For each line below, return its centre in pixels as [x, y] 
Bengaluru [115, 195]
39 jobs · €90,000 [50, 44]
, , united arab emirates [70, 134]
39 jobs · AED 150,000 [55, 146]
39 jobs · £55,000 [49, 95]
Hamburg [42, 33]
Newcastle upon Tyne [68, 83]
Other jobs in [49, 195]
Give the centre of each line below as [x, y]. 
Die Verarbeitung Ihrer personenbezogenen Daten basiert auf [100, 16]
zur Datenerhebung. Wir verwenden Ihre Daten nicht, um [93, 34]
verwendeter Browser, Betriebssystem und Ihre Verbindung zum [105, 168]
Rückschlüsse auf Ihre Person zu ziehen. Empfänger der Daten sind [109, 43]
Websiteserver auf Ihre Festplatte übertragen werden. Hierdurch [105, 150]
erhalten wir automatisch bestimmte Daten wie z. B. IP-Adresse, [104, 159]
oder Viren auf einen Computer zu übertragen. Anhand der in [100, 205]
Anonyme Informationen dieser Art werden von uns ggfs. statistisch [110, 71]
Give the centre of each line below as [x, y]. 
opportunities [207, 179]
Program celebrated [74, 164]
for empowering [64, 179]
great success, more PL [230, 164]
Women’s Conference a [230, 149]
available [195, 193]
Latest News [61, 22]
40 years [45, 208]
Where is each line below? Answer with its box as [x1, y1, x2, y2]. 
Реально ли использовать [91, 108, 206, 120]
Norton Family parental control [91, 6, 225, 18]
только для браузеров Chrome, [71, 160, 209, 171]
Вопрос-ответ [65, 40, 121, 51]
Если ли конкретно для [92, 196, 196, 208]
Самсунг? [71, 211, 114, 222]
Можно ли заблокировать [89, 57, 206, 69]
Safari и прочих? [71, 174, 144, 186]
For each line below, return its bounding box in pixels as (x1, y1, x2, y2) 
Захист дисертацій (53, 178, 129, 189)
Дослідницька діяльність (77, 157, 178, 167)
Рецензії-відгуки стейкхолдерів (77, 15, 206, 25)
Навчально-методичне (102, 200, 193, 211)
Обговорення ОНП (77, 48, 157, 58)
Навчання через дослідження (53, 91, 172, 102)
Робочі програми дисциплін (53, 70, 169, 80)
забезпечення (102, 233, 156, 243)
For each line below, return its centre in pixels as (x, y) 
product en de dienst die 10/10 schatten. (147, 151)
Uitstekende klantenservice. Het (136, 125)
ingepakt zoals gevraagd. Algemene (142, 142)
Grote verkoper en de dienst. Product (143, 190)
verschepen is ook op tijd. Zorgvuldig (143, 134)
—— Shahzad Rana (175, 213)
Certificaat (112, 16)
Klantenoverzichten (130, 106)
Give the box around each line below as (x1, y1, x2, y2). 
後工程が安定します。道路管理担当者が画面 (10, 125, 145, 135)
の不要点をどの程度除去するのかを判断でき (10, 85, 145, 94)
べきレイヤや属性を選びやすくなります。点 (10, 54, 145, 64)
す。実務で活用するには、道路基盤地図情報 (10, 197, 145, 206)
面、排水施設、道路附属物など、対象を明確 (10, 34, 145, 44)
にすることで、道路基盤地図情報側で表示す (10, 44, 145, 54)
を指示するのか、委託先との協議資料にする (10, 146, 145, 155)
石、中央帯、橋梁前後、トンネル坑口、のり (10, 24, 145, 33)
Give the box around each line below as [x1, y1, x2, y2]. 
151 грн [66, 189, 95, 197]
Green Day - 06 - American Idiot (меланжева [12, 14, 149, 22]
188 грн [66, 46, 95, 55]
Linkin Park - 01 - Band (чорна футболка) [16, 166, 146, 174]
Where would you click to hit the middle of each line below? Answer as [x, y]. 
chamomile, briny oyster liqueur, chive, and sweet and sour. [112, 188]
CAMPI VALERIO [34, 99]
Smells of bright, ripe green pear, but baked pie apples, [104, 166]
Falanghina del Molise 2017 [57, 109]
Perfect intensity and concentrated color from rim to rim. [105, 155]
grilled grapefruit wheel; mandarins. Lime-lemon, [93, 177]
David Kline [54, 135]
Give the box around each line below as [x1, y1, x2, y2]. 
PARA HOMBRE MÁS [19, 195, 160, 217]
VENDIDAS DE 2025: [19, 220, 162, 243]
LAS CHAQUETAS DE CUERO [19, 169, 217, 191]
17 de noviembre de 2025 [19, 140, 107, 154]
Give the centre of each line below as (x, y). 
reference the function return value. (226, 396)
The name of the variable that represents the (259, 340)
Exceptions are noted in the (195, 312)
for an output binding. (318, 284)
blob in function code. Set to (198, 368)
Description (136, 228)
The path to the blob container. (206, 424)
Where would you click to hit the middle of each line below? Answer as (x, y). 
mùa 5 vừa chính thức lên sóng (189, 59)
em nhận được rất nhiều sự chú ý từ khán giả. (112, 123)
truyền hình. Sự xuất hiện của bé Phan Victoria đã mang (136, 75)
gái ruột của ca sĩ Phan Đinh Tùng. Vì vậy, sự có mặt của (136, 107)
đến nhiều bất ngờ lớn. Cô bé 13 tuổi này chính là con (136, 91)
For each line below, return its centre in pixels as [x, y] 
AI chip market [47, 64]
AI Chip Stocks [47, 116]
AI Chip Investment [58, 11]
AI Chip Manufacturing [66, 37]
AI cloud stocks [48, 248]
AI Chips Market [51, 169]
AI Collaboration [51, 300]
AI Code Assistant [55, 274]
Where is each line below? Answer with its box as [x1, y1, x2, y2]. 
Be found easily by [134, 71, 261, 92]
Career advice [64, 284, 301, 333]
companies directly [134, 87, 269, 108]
· · · · ·
**Task goal**
In the records, find every line that has the string "werden" and copy it.

**Solution to this exercise**
Websiteserver auf Ihre Festplatte übertragen werden. Hierdurch [105, 150]
Anonyme Informationen dieser Art werden von uns ggfs. statistisch [110, 71]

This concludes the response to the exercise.